**Work request:** Provide an exact copy of the lines from the beginning of the records through the line that includes "This event has passed.", and of no others.

#####

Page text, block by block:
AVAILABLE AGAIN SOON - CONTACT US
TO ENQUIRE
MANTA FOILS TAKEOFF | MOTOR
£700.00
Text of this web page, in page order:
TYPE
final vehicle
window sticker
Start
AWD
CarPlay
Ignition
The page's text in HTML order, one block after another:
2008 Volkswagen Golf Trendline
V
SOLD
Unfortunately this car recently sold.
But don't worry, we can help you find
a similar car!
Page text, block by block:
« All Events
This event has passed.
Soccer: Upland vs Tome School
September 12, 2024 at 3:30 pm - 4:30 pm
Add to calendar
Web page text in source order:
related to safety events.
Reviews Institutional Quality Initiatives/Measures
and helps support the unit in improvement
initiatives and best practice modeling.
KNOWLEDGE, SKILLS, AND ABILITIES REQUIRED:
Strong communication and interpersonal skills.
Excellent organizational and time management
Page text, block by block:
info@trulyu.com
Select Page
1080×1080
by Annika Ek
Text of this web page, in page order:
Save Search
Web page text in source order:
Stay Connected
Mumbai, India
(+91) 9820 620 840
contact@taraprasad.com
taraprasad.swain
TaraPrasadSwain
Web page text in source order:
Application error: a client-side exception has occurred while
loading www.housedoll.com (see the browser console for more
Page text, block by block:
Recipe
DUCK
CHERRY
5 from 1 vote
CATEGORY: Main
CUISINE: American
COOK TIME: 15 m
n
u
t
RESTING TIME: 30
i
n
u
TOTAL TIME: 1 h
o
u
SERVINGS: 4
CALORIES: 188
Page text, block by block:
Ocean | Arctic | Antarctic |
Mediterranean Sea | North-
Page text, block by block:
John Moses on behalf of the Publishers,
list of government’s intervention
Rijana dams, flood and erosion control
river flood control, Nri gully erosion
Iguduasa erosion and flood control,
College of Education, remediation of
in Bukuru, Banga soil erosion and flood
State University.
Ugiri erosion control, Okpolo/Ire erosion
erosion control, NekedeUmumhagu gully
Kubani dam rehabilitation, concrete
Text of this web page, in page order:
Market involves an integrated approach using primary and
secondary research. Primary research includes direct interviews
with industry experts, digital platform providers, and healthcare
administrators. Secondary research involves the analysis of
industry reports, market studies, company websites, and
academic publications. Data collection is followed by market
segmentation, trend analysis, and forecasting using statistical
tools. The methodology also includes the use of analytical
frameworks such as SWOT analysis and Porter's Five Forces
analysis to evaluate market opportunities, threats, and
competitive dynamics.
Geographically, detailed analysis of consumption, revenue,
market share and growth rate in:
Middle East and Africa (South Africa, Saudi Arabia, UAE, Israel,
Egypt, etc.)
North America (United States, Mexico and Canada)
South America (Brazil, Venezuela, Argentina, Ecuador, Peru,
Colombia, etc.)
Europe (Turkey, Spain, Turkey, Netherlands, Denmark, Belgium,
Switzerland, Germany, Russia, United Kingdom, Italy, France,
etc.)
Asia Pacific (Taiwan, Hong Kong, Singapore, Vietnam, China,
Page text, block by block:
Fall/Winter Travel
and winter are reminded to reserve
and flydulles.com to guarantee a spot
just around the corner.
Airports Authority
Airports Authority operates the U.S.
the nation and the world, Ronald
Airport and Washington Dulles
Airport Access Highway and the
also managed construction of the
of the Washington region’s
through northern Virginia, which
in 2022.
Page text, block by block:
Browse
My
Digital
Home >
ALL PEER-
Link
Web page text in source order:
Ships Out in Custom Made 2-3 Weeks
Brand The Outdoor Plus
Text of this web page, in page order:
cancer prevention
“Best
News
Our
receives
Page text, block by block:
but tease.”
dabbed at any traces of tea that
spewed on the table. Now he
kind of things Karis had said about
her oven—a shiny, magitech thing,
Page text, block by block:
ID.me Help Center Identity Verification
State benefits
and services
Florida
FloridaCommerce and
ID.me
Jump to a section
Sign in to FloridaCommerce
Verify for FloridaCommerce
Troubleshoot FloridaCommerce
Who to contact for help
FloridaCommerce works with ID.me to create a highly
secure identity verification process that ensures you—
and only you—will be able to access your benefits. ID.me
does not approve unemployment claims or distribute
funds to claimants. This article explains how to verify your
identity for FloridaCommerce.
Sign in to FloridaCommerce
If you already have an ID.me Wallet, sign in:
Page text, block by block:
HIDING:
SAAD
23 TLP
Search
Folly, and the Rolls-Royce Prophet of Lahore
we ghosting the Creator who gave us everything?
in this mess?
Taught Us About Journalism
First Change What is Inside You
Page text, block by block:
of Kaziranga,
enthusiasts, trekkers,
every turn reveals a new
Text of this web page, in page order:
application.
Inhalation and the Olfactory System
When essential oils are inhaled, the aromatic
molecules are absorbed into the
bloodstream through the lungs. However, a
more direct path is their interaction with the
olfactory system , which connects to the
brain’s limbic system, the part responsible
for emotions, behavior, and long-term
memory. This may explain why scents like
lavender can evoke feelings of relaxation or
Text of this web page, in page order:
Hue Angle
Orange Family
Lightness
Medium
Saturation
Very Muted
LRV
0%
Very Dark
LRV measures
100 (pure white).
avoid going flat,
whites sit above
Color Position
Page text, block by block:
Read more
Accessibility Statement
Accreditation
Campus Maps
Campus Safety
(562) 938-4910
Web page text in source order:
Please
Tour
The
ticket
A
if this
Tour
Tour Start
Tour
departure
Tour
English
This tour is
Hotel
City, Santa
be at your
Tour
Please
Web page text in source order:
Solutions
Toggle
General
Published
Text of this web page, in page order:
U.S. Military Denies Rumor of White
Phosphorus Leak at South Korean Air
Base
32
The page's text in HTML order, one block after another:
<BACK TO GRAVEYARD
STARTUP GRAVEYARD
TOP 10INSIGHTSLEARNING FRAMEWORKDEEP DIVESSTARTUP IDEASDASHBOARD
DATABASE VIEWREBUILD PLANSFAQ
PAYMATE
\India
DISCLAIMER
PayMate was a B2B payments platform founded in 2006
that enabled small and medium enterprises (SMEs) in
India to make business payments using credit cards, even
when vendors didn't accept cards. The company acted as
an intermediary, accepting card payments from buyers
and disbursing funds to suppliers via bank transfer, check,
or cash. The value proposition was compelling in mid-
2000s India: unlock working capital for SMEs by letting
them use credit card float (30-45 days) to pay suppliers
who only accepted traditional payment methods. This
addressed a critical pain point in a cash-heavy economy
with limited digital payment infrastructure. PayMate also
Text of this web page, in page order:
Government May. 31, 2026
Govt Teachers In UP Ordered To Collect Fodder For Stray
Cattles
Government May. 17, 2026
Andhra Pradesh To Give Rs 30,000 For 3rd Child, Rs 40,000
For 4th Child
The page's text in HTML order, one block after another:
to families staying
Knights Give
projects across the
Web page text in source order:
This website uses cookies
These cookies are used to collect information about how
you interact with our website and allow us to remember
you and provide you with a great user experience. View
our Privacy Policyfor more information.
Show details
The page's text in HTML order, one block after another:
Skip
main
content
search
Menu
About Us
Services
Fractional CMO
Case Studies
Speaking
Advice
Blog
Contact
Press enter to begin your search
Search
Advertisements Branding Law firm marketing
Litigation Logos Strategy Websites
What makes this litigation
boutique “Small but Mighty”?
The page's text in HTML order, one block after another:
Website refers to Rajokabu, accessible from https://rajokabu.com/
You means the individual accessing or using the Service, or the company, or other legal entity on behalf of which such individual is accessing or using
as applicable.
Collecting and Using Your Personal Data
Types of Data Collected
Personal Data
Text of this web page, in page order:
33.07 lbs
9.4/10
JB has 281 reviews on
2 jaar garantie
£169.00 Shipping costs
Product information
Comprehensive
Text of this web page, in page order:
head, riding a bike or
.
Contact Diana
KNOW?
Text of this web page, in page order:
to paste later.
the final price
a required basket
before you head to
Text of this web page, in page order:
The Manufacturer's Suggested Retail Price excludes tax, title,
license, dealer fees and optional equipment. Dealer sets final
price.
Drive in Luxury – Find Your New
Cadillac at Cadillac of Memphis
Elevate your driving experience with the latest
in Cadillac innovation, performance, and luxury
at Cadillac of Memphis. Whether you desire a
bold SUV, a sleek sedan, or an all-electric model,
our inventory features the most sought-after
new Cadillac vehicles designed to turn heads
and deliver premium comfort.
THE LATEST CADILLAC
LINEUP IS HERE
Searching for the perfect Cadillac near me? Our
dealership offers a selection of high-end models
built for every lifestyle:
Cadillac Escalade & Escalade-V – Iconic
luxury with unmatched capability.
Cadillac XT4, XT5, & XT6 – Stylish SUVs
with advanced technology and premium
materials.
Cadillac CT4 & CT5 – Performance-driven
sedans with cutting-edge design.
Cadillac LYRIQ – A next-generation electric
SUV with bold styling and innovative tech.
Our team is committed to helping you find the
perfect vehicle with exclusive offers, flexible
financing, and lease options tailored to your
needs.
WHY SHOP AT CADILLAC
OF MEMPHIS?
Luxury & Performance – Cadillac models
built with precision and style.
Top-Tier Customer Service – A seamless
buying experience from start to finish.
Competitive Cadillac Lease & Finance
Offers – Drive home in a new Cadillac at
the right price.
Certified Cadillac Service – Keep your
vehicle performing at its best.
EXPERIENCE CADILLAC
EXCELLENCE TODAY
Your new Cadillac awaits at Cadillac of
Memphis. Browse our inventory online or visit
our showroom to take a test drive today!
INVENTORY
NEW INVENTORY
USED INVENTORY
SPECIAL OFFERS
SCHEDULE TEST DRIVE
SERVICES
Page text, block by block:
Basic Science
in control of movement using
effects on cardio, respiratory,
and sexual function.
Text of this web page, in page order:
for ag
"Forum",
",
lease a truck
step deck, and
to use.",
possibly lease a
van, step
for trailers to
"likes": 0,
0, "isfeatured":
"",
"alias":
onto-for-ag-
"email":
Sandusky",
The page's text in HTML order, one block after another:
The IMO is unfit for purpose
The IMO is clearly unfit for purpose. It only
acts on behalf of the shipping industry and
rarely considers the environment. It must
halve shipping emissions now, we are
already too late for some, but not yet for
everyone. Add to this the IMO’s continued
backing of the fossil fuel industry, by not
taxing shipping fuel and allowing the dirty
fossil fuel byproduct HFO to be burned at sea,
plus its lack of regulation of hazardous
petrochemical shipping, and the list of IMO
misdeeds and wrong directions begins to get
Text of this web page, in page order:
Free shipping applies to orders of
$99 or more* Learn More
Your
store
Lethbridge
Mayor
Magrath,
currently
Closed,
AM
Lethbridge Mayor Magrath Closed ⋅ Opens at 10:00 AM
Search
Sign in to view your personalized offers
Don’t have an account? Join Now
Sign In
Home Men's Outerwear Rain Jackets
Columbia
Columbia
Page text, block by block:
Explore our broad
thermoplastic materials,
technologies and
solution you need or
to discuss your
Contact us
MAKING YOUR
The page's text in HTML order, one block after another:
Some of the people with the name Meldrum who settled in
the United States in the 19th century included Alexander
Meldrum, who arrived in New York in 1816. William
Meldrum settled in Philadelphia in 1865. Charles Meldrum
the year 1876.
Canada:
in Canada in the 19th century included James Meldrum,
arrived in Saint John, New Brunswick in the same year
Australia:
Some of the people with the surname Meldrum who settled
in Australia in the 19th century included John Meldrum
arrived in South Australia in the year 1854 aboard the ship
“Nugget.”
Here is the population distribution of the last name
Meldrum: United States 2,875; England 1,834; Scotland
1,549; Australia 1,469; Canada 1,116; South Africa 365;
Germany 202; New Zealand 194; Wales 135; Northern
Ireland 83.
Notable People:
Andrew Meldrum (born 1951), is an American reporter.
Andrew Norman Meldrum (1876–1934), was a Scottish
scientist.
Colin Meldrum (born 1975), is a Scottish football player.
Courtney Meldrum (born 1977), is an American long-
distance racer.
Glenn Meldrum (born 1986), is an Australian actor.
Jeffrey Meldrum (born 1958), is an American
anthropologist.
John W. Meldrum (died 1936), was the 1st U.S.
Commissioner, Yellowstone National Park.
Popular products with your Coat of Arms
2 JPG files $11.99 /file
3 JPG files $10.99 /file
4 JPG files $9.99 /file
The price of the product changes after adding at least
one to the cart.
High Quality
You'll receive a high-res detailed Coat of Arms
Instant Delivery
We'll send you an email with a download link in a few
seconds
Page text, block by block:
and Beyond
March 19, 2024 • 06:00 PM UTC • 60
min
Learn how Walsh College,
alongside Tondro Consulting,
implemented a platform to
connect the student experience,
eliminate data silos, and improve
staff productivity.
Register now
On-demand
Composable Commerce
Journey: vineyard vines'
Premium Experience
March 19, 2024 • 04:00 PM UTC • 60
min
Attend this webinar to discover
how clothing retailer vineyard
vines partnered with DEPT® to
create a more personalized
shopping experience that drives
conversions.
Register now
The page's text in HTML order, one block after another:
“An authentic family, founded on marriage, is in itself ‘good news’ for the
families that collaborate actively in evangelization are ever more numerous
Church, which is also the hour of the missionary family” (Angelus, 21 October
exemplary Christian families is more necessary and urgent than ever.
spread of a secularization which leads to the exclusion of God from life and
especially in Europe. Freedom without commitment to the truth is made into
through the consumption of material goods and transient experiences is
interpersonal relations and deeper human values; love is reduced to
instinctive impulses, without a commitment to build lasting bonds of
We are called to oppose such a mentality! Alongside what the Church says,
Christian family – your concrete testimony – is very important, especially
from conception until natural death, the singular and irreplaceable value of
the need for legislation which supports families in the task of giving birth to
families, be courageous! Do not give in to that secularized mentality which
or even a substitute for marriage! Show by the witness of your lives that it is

#####

**Worked solution:**
Page text, block by block:
AVAILABLE AGAIN SOON - CONTACT US
TO ENQUIRE
MANTA FOILS TAKEOFF | MOTOR
£700.00
Text of this web page, in page order:
TYPE
final vehicle
window sticker
Start
AWD
CarPlay
Ignition
The page's text in HTML order, one block after another:
2008 Volkswagen Golf Trendline
V
SOLD
Unfortunately this car recently sold.
But don't worry, we can help you find
a similar car!
Page text, block by block:
« All Events
This event has passed.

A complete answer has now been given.